Why the blazes had he said that? There was no excuse for his utter lack of decorum.
Nash made his way down the grand staircase to have tea in the drawing room with the ladies for the third day in a row. Caerlaverock Castle was the perfect quiet sanctuary—if one wanted to ruminate day after day over one’s stupidity. Which he did not.
Yet he didn’t know how to erase that awful label he’d put on her when he should have been congratulating her on her recent nuptials. She was a duchess, for God’s sake, and he’d addressed her as if she were a common trollop in Covent Gardens.
Three days of this torture. Three days of being denied an audience with Nithesdale. Three days of his initial incivility constantly forming a wall, regardless of how humble he’d tried to be.
When he met the Duchess as she broke her fast, they may as well have been talking through stone. She wouldn’t look at him. When she took him riding across the moors, she on a stunning golden-brown mare, he swore she wore blinders. Her regal form had been breathtaking, and when he’d attempted to do the gentlemanly thing and apologize for his unconscionable behavior, she’d galloped away. Her head never turning to see if he followed. Nor did she garner to look in his direction when he’d caught up to her and openly watched the ease in which she rode the mare. It had made him think of other ways she would ride with ease, his mind going where it shouldn’t. Yet he couldn’t stop the thoughts from forming.

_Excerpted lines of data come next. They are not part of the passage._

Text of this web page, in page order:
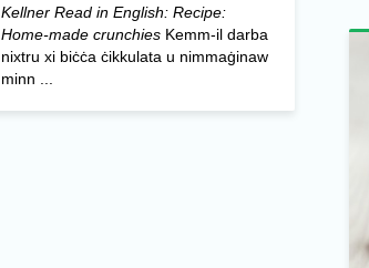
Kellner Read in English: Recipe:
Home-made crunchiesKemm-il darba
nixtru xi biċċa ċikkulata u nimmaġinaw
minn ...
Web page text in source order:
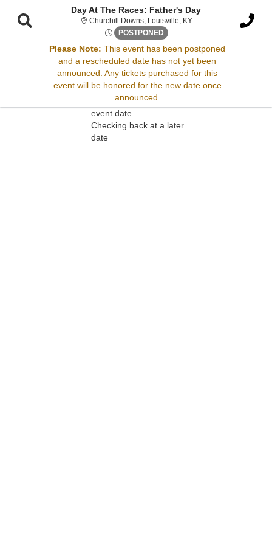
Day At The Races: Father's Day
Churchill Downs, Louisville, KYChurchill Downs,
POSTPONED Sat, Jun 21, 2070 @ Time To
Please Note: This event has been postponed
and a rescheduled date has not yet been
announced. Any tickets purchased for this
event will be honored for the new date once
announced.
Sorry, there are no results for this event.
Please try:
Searching for a different
event date
Checking back at a later
date
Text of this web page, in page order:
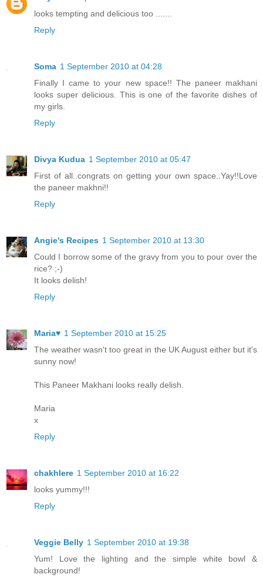
looks tempting and delicious too .......
Reply
Soma 1 September 2010 at 04:28
Finally I came to your new space!! The paneer makhani
looks super delicious. This is one of the favorite dishes of
my girls.
Reply
Divya Kudua 1 September 2010 at 05:47
First of all..congrats on getting your own space..Yay!!Love
the paneer makhni!!
Reply
Angie's Recipes 1 September 2010 at 13:30
Could I borrow some of the gravy from you to pour over the
rice? ;-)
It looks delish!
Reply
Maria♥ 1 September 2010 at 15:25
The weather wasn't too great in the UK August either but it's
sunny now!
This Paneer Makhani looks really delish.
Maria
x
Reply
chakhlere 1 September 2010 at 16:22
looks yummy!!!
Reply
Veggie Belly 1 September 2010 at 19:38
Yum! Love the lighting and the simple white bowl &
background!
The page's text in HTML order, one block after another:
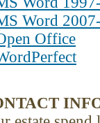
Word
Office
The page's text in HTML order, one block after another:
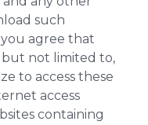
such
agree that
not limited to,
to access these
access
containing
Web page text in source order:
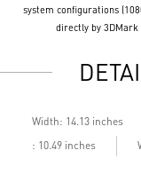
system configurations
directly by 3DMark
Width: 14.13 inches
: 10.49 inches
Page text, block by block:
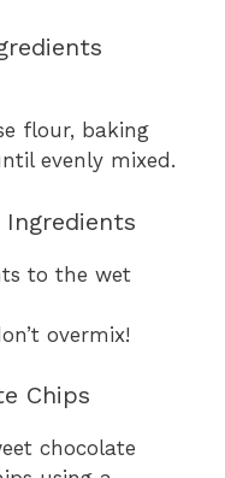
flour, baking
evenly mixed.
to the wet
overmix!
Chips
chocolate
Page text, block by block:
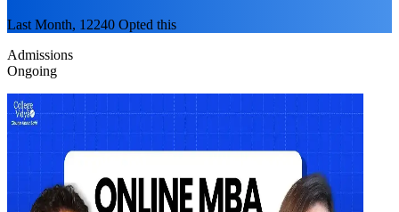
Last Month, 12240 Opted this
Admissions
Ongoing
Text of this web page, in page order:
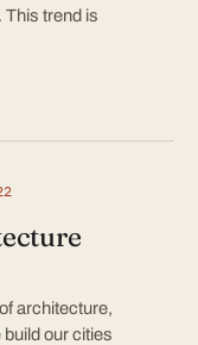
This trend is
architecture,
our cities
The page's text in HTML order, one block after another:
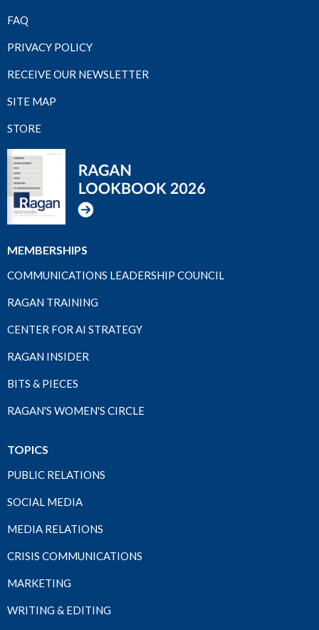
FAQ
PRIVACY POLICY
RECEIVE OUR NEWSLETTER
SITE MAP
STORE
MEMBERSHIPS
COMMUNICATIONS LEADERSHIP COUNCIL
RAGAN TRAINING
CENTER FOR AI STRATEGY
RAGAN INSIDER
BITS & PIECES
RAGAN'S WOMEN'S CIRCLE
TOPICS
PUBLIC RELATIONS
SOCIAL MEDIA
MEDIA RELATIONS
CRISIS COMMUNICATIONS
MARKETING
WRITING & EDITING
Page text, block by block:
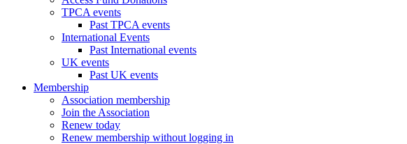
TPCA events
Past TPCA events
International Events
Past International events
UK events
Past UK events
Membership
Association membership
Join the Association
Renew today
Renew membership without logging in
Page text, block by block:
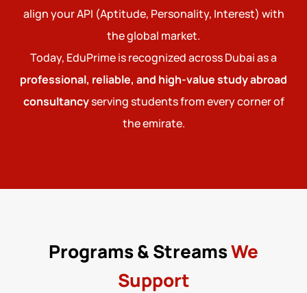
align your API (Aptitude, Personality, Interest) with
the global market.
Today, EduPrime is recognized across Dubai as a
professional, reliable, and high-value study abroad
consultancyserving students from every corner of
the emirate.
Programs & StreamsWe
Support
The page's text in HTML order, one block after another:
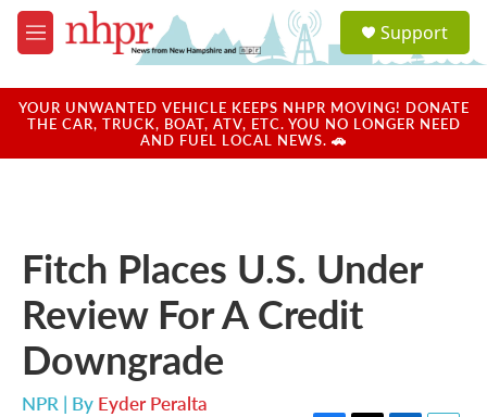
Skip to main content
M
e
u
a
u
Support
YOUR UNWANTED VEHICLE KEEPS NHPR MOVING! DONATE
THE CAR, TRUCK, BOAT, ATV, ETC. YOU NO LONGER NEED
AND FUEL LOCAL NEWS. 🚗
Fitch Places U.S. Under
Review For A Credit
Downgrade
NPR | By Eyder Peralta
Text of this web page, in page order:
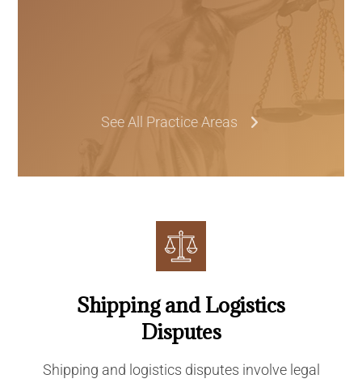
See All Practice Areas
Shipping and Logistics
Disputes
Shipping and logistics disputes involve legal
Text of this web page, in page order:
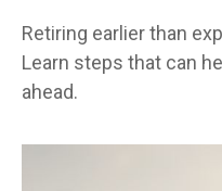
Retiring earlier than
Learn steps that can
ahead.
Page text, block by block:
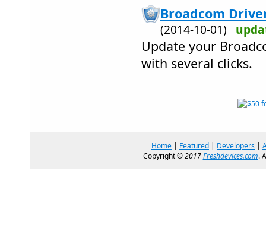
Broadcom
(2014-10-01)
Update your
with several clicks.
Home | Featured | Developers |
Copyright ©2017Freshdevices.com.
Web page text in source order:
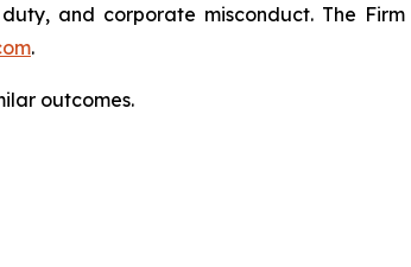
and corporate misconduct. The
.
outcomes.
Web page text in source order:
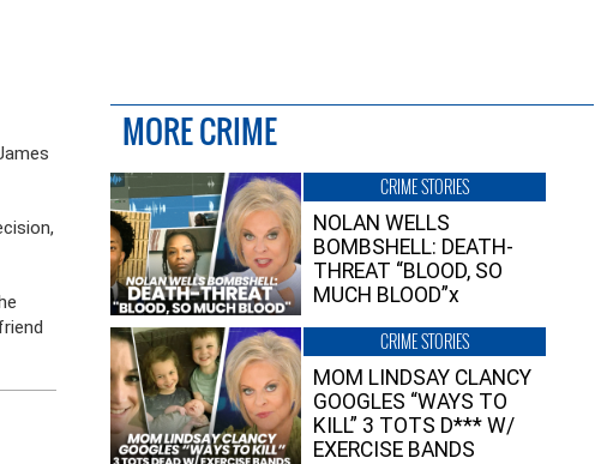
MORE CRIME
CRIME STORIES
NOLAN WELLS
BOMBSHELL: DEATH-
THREAT “BLOOD, SO
MUCH BLOOD”x
CRIME STORIES
MOM LINDSAY CLANCY
GOOGLES “WAYS TO
KILL” 3 TOTS D*** W/
EXERCISE BANDS
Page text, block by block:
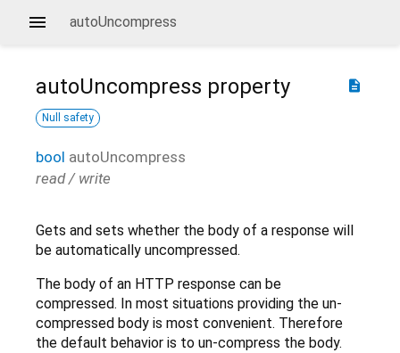
autoUncompress
description
autoUncompress property
Null safety
bool autoUncompress
read / write
Gets and sets whether the body of a response will
be automatically uncompressed.
The body of an HTTP response can be
compressed. In most situations providing the un-
compressed body is most convenient. Therefore
the default behavior is to un-compress the body.
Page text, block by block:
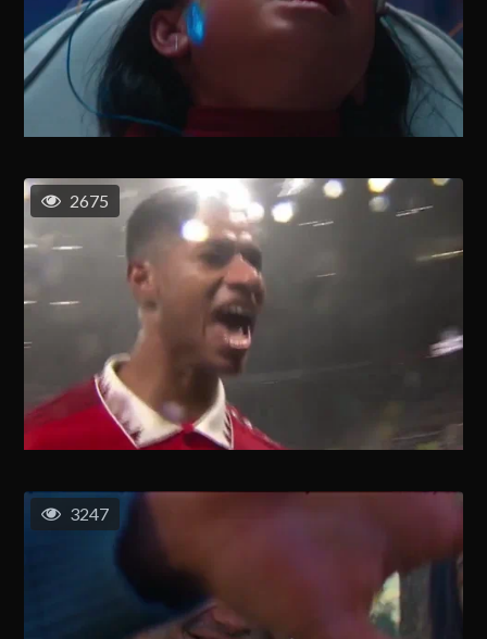
2675
3247

At dinner, the Duchess and that blasted Mr. Forrester conversed around him. Lady Drake was included, of course, but he was not. If it weren’t for Lady Drake, he suspected he’d be out on his arse. It was maddening. Had there ever been a lady who ate meals with her husband’s man of affaires and his mistress while she ignored a duke sitting at the same damned table? Of course, his own mother and father had never dined together, but he was quite certain if they had, a few barbs would have at least been exchanged.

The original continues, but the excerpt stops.